### RECORDED DATA ###
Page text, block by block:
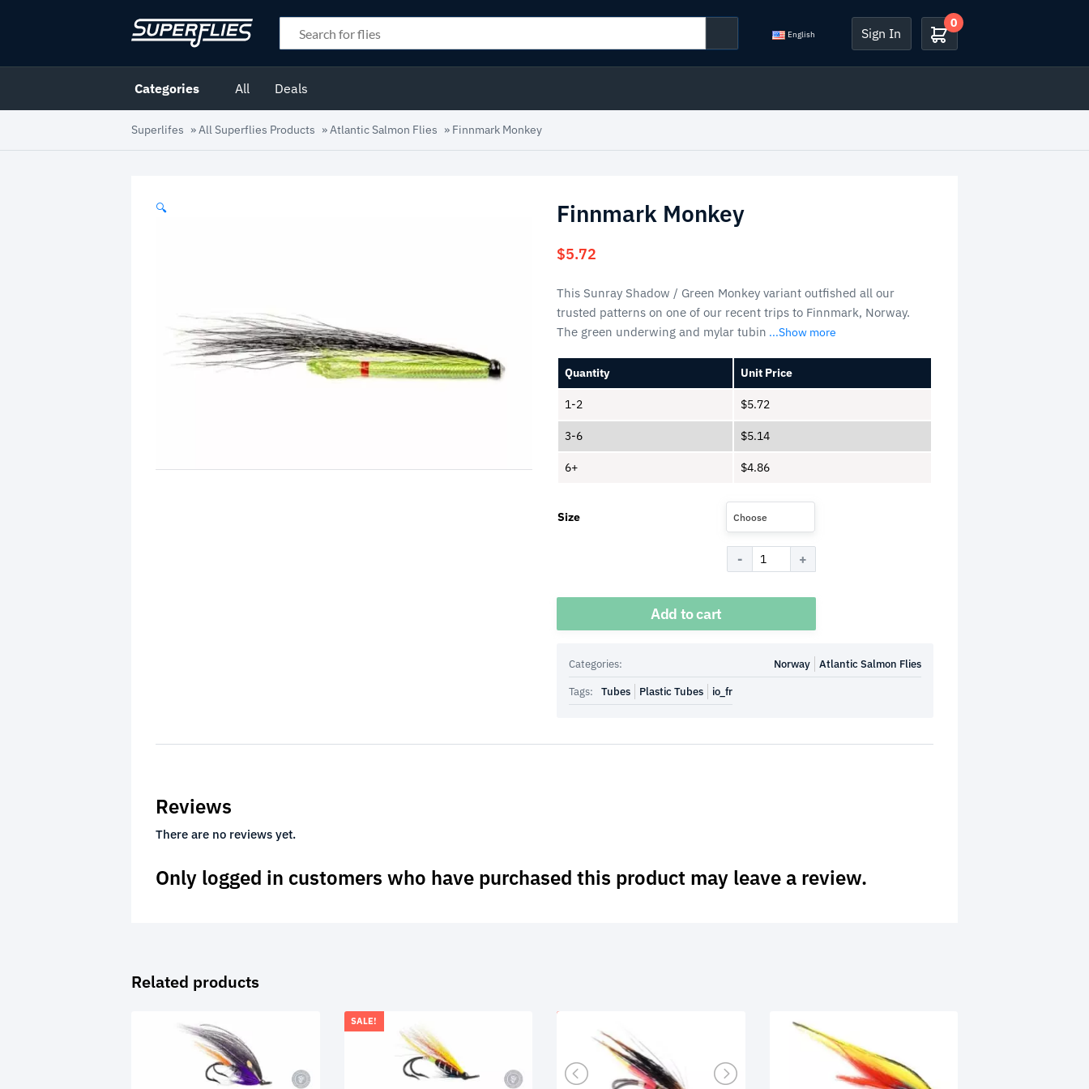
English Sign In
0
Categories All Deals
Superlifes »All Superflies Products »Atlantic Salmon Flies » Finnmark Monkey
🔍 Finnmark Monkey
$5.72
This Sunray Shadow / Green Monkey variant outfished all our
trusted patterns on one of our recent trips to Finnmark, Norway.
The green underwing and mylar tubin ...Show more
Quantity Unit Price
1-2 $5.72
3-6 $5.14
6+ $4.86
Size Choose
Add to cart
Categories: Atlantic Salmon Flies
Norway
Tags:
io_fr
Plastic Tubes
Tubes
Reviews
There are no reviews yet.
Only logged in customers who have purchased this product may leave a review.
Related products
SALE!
###
PROBLEM DETAILS
Every line above holding the string "Categories" should be listed.

EXERCISE ANSWER
Categories All Deals
Categories: Atlantic Salmon Flies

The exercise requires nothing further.